Data to examine »
____

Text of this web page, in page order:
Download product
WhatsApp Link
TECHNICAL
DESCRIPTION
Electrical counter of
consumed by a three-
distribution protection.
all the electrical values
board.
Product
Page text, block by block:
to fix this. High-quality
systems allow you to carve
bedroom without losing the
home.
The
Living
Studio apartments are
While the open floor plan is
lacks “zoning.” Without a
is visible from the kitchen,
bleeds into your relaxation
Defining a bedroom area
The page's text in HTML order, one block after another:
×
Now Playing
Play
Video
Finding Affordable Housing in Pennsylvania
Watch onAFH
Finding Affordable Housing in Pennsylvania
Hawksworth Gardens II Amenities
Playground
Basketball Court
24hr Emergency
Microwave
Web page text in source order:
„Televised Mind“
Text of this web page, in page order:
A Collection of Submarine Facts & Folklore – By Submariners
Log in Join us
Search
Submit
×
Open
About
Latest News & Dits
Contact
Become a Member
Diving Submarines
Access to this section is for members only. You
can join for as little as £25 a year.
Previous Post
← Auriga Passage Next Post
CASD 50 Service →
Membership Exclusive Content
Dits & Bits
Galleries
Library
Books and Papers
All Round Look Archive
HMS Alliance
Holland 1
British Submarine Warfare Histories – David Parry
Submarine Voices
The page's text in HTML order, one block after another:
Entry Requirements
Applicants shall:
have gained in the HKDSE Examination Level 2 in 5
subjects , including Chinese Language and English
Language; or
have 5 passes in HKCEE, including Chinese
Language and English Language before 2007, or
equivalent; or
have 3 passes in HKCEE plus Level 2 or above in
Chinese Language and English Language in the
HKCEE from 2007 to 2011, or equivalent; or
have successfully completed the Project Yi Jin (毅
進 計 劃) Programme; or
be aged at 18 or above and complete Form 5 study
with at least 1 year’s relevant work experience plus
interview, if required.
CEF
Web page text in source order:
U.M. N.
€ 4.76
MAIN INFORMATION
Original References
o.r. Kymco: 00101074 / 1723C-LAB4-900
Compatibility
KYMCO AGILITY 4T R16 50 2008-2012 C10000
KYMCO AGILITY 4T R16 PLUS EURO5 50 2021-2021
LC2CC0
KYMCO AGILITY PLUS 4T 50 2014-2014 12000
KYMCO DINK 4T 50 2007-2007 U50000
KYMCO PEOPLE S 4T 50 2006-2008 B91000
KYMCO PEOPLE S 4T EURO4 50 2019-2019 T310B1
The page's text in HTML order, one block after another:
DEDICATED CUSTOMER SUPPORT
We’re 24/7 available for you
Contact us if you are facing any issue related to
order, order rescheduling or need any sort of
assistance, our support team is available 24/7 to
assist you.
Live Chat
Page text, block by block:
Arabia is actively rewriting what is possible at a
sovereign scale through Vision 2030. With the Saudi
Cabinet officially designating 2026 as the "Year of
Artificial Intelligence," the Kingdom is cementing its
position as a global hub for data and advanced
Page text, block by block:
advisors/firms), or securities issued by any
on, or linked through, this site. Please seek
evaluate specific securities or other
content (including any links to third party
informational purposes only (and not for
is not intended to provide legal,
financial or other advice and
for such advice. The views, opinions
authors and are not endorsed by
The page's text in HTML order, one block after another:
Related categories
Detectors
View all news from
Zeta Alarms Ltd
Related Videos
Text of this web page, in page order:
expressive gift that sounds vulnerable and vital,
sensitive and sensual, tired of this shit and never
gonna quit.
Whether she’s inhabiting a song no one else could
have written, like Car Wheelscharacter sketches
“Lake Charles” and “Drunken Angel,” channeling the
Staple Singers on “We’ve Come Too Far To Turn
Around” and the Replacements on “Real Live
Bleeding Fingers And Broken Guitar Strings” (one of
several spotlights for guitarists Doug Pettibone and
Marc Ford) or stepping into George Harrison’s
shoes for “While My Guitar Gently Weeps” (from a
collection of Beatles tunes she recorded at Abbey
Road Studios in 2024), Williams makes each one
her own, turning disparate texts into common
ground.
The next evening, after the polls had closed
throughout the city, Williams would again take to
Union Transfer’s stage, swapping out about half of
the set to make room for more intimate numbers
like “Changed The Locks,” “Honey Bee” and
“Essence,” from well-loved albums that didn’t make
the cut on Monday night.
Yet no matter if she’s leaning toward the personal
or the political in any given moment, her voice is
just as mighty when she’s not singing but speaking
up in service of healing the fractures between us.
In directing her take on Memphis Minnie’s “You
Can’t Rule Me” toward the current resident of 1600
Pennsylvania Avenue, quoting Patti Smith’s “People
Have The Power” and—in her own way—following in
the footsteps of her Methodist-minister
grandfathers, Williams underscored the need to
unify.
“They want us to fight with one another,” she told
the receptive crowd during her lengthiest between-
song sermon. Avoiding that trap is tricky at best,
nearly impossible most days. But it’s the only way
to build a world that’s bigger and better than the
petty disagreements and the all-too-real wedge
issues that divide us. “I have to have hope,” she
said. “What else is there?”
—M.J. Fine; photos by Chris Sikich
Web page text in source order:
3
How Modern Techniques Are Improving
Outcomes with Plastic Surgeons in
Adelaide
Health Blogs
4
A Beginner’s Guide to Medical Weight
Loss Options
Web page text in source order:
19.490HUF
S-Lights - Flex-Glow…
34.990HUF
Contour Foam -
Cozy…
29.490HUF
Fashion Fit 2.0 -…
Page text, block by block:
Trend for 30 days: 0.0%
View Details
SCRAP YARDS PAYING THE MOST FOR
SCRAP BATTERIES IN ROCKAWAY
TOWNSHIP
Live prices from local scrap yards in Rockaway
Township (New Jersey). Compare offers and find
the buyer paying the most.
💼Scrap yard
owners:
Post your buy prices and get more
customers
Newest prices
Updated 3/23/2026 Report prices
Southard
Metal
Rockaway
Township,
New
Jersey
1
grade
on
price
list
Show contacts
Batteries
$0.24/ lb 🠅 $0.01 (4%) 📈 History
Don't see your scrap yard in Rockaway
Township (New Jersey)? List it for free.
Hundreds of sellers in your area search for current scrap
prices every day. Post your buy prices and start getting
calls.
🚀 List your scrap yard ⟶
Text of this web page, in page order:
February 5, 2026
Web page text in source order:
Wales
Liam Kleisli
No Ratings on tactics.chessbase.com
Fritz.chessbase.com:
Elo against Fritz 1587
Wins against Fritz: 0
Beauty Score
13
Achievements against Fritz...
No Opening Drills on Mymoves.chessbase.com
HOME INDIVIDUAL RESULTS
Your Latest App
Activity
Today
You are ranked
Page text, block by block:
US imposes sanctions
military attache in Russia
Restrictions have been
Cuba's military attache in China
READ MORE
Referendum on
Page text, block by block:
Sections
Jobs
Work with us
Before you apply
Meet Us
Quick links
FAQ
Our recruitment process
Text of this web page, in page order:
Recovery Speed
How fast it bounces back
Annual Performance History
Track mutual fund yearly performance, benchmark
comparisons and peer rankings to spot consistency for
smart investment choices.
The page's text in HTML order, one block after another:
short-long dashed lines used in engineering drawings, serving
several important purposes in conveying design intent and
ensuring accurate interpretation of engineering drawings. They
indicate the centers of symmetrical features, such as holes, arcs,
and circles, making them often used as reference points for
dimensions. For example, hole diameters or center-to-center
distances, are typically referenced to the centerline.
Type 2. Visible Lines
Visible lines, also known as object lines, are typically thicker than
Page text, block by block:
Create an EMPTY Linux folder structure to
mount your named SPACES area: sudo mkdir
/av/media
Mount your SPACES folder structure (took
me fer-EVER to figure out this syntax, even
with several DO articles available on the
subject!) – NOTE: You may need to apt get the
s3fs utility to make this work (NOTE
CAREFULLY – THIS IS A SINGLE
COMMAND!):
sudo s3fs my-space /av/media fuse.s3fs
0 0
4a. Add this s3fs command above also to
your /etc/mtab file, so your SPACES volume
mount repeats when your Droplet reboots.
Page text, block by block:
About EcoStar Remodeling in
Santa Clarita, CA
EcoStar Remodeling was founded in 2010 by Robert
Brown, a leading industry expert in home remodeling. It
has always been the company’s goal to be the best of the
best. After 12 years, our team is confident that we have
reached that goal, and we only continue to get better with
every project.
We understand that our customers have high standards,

____

Work order » Taking the line that contains "has always been" as the first, reproduce every line through the end of the entries exactly.

Response »
has always been the company’s goal to be the best of the
best. After 12 years, our team is confident that we have
reached that goal, and we only continue to get better with
every project.
We understand that our customers have high standards,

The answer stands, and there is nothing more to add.